═══ SUPPLIED MATERIAL ═══

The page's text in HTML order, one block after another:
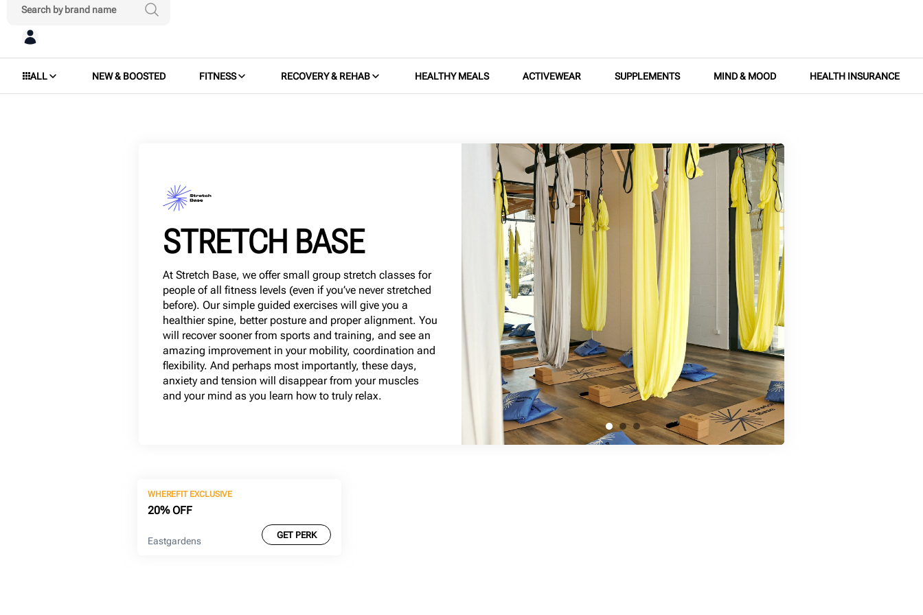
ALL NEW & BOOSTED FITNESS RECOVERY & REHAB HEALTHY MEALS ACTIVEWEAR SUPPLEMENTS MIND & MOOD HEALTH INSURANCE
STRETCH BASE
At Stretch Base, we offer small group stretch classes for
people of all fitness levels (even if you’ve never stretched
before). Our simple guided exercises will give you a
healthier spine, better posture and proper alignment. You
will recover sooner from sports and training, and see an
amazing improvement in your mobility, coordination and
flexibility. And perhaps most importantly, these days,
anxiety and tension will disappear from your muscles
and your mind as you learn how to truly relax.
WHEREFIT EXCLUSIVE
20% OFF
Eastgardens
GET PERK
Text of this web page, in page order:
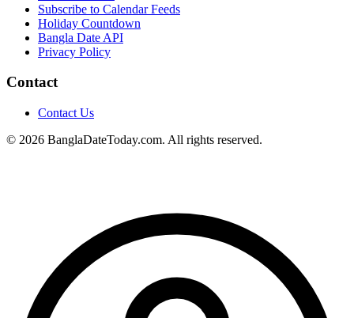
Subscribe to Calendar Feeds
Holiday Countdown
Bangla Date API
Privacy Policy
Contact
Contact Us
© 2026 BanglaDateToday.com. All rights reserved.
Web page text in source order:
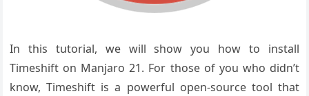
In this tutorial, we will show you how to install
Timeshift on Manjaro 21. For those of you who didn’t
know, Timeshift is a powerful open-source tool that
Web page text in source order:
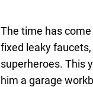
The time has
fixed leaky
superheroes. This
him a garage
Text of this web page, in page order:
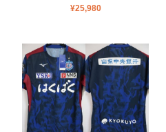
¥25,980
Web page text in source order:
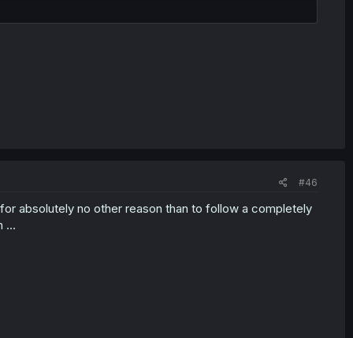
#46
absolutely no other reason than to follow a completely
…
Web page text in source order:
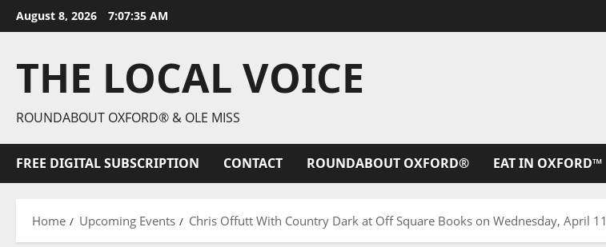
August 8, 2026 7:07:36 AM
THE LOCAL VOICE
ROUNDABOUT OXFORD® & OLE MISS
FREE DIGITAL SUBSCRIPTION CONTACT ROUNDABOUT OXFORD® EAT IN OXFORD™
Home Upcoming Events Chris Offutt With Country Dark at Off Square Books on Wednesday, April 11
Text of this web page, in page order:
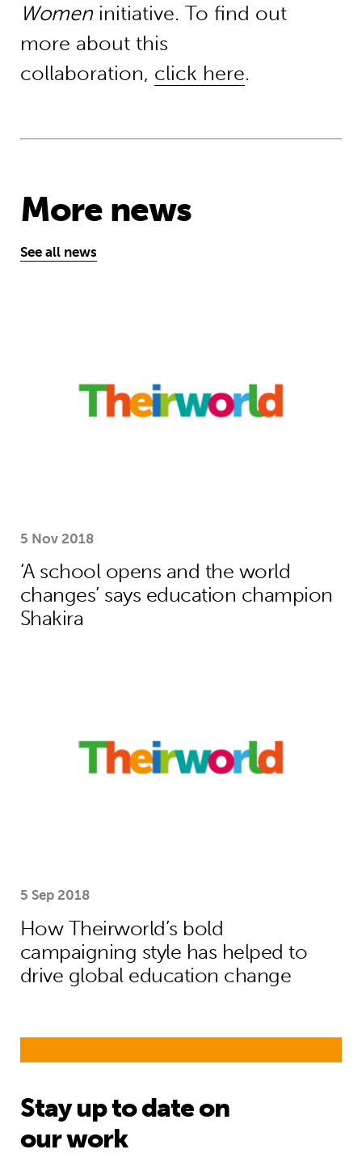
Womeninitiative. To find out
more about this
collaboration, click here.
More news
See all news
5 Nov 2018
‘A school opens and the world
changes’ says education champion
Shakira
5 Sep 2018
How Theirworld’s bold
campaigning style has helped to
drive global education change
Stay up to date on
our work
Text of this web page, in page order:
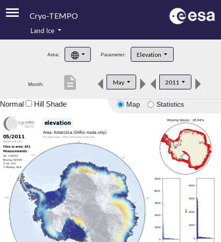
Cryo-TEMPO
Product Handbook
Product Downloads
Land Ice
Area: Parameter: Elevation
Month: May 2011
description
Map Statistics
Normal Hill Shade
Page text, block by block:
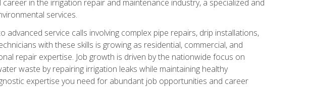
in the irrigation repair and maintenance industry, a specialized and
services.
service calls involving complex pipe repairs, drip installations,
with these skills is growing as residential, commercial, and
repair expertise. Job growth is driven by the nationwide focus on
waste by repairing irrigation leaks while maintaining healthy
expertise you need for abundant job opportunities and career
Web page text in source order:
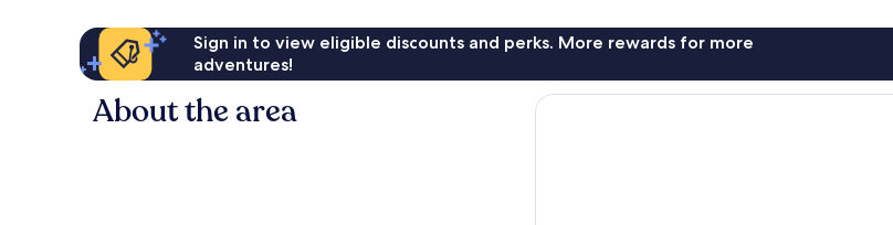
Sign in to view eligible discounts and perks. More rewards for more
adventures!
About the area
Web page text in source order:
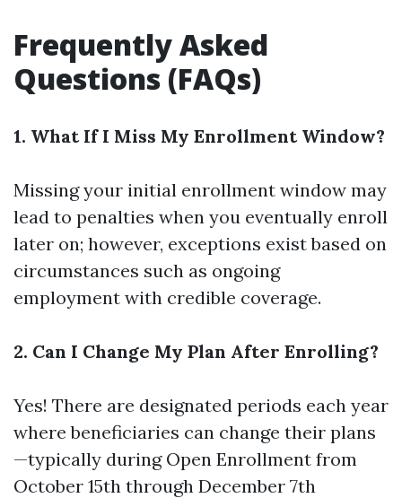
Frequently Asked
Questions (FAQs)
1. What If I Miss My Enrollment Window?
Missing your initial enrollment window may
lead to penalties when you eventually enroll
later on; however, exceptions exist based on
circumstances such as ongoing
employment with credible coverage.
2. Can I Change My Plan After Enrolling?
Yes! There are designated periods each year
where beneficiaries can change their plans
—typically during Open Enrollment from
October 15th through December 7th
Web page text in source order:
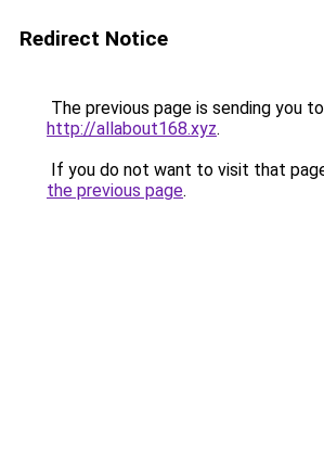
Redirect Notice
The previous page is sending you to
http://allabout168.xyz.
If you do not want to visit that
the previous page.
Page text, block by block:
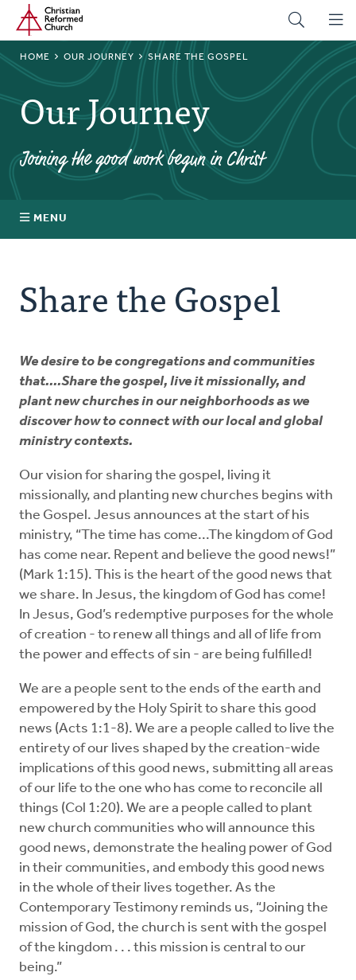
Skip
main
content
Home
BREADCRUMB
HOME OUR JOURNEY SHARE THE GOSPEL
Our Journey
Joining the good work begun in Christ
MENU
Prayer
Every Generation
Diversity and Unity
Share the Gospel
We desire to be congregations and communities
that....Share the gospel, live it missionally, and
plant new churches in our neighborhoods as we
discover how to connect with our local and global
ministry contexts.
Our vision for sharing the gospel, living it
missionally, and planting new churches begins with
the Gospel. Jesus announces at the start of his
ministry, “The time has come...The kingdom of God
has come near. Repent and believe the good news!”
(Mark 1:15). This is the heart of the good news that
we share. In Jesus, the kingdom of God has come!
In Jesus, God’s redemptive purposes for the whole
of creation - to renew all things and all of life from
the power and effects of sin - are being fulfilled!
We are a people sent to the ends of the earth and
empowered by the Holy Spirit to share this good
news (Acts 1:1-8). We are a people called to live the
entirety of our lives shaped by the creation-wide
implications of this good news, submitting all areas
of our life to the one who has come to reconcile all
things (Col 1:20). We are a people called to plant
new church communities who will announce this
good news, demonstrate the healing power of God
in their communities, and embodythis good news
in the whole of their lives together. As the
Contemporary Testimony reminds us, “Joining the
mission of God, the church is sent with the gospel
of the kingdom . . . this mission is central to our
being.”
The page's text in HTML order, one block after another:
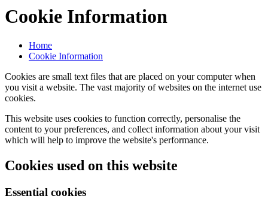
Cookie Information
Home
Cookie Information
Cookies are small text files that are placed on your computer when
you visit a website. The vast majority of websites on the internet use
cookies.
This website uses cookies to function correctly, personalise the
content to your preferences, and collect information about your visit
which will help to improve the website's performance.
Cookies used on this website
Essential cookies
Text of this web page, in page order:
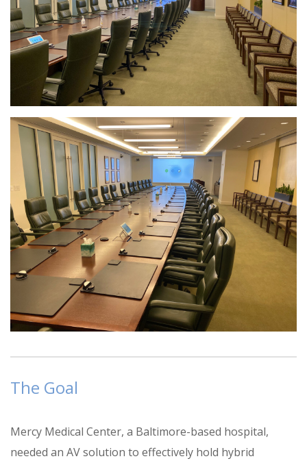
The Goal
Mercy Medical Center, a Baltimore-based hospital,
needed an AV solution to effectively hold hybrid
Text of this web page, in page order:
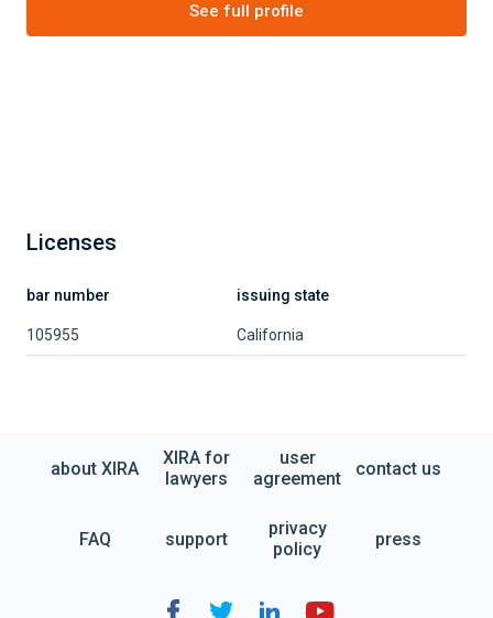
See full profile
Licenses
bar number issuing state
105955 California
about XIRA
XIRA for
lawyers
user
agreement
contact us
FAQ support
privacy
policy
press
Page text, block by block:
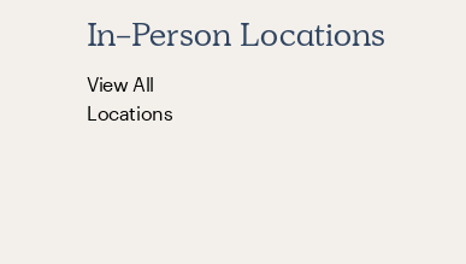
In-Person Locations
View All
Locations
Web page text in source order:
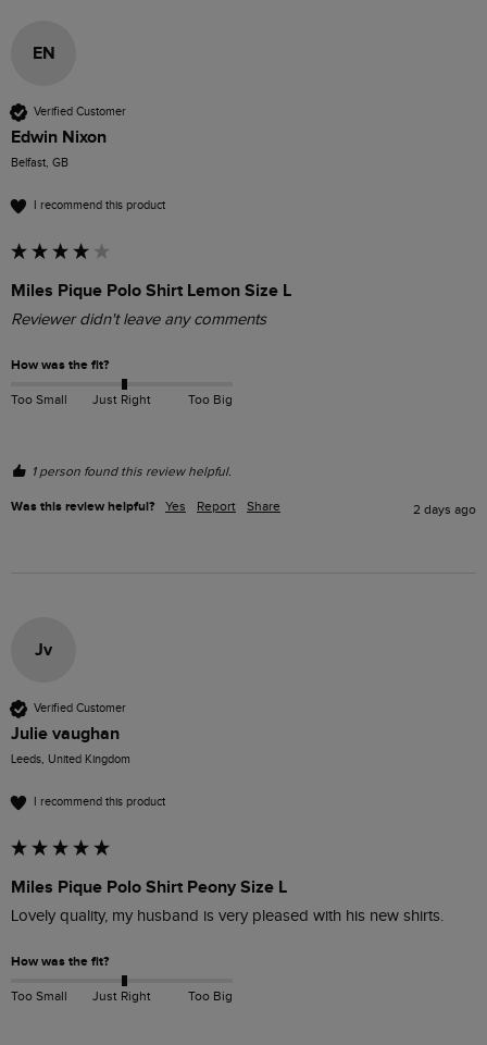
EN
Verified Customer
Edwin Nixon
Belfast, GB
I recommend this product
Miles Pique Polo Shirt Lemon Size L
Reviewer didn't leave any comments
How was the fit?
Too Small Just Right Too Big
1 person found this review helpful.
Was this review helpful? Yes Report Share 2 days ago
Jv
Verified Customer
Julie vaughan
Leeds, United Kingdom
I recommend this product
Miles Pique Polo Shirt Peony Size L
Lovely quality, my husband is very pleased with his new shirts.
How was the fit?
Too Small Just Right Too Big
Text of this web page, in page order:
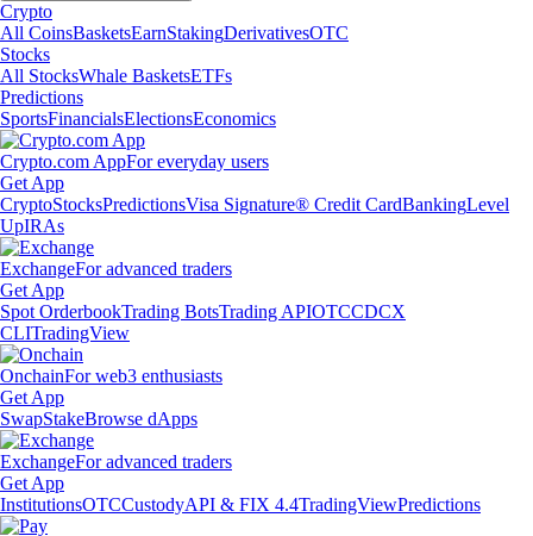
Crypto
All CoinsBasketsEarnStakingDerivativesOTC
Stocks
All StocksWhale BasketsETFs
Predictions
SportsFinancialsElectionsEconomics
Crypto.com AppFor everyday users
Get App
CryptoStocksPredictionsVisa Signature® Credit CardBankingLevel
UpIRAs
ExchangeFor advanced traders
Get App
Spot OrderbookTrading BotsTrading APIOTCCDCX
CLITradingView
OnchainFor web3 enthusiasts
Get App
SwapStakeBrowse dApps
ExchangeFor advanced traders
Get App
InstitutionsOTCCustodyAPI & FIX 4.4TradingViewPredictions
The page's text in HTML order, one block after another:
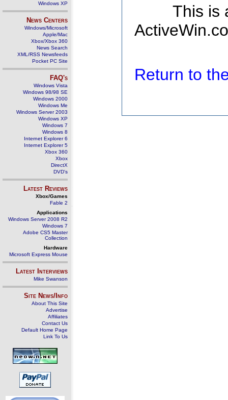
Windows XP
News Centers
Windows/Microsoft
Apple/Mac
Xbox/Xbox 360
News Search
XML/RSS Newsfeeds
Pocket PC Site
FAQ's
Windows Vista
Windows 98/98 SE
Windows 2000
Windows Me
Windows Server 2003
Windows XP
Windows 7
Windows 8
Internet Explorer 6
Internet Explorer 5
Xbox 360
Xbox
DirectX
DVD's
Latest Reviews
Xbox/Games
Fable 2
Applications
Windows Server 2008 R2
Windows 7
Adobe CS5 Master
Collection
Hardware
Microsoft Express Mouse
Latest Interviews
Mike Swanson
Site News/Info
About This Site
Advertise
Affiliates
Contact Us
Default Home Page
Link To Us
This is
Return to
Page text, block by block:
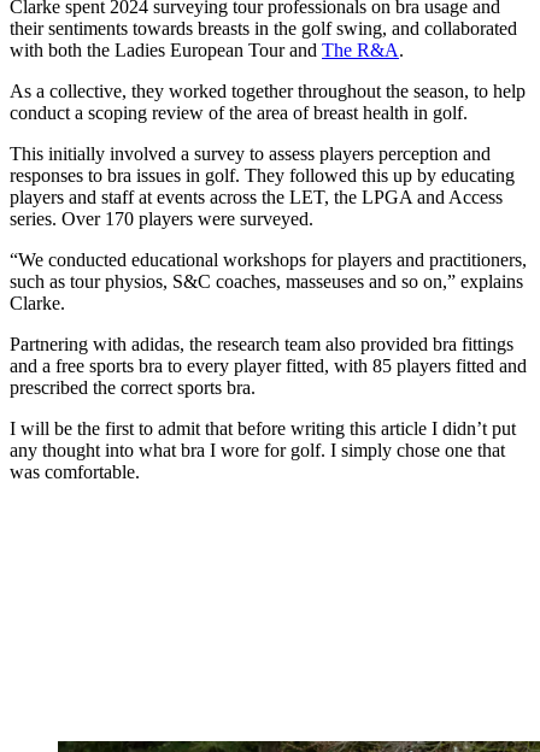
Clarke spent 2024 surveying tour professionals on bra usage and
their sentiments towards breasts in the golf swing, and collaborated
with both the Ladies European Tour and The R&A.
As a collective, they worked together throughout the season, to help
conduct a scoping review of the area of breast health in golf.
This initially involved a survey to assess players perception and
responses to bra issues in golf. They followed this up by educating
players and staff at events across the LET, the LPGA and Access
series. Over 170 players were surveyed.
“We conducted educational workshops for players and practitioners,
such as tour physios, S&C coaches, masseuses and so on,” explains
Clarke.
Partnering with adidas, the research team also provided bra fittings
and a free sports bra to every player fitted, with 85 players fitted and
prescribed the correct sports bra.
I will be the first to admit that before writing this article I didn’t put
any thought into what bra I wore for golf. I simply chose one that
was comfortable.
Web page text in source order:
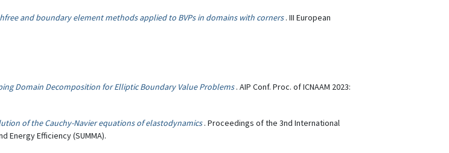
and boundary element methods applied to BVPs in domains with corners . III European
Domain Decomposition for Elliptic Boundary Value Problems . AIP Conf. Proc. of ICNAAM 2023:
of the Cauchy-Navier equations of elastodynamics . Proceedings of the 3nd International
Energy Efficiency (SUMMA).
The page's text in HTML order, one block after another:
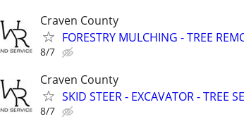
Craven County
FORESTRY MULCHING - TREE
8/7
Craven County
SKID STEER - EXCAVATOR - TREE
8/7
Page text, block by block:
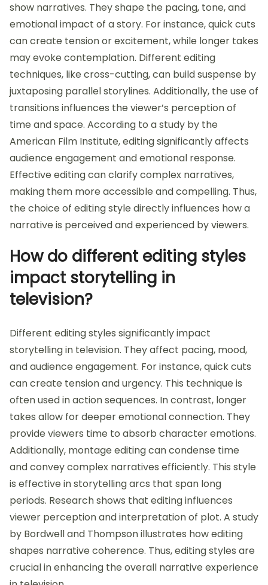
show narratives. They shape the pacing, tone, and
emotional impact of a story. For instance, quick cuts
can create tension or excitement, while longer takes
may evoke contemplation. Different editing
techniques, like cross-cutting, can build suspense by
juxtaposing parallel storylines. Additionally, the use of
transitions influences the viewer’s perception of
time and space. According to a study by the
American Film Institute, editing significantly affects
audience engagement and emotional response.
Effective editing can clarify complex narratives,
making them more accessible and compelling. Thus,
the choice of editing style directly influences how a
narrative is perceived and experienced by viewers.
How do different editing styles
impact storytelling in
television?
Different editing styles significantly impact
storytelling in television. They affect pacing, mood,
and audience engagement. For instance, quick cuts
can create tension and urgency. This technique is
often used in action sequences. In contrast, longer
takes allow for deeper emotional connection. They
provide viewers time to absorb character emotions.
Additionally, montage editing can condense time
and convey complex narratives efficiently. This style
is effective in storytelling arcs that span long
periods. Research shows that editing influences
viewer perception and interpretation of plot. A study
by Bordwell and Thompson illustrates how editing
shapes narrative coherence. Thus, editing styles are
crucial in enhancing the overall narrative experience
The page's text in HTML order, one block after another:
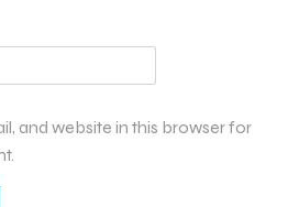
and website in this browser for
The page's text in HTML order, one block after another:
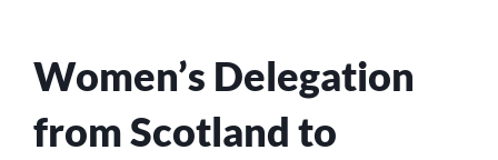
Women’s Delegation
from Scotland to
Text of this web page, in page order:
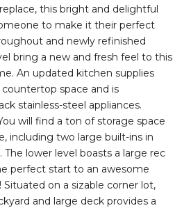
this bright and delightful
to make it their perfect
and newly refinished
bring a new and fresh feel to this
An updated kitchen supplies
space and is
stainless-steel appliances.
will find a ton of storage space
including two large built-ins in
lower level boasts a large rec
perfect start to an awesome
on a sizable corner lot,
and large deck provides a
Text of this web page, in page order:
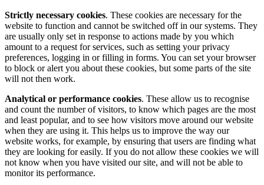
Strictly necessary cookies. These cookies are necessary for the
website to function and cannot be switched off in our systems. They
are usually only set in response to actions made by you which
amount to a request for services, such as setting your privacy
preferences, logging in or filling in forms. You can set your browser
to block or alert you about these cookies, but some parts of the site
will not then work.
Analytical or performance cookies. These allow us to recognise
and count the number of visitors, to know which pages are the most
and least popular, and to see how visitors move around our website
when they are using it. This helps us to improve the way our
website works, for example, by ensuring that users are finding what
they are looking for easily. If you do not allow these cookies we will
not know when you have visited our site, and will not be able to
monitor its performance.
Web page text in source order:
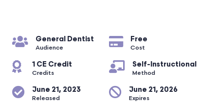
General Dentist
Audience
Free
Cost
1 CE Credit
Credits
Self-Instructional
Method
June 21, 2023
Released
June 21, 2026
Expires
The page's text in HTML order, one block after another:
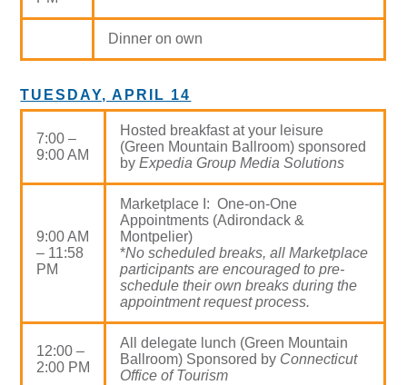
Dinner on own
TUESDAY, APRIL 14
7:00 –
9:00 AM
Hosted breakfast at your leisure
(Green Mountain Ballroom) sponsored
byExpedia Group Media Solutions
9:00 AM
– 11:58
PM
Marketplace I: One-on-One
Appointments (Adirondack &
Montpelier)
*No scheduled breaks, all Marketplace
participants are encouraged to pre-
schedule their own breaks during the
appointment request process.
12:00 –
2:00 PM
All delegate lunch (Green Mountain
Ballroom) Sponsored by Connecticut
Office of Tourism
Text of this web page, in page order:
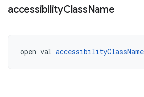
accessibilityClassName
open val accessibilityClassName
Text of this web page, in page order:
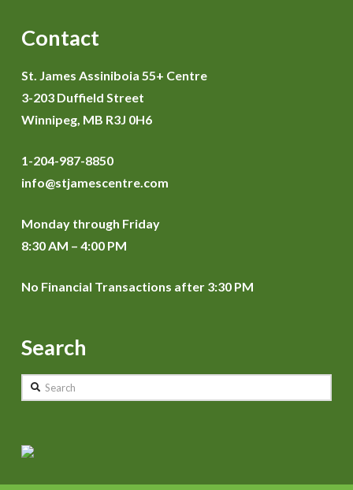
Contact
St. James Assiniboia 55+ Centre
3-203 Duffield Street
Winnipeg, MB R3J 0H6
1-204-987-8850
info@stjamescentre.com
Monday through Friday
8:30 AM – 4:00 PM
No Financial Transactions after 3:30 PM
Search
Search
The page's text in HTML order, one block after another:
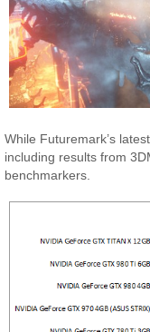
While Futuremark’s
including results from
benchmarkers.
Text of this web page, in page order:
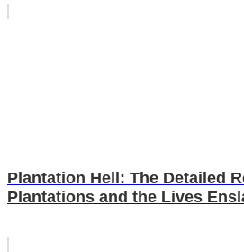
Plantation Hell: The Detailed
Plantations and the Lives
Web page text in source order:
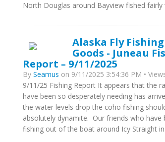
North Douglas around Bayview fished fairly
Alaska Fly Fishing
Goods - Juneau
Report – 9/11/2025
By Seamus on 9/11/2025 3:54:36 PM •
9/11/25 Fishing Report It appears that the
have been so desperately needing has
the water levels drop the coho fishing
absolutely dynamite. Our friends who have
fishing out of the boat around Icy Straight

═══

* **WORK ORDER**:
Return only the number of lines in the preceding records that contain the string "start".

* **RESPONSE AREA**:
2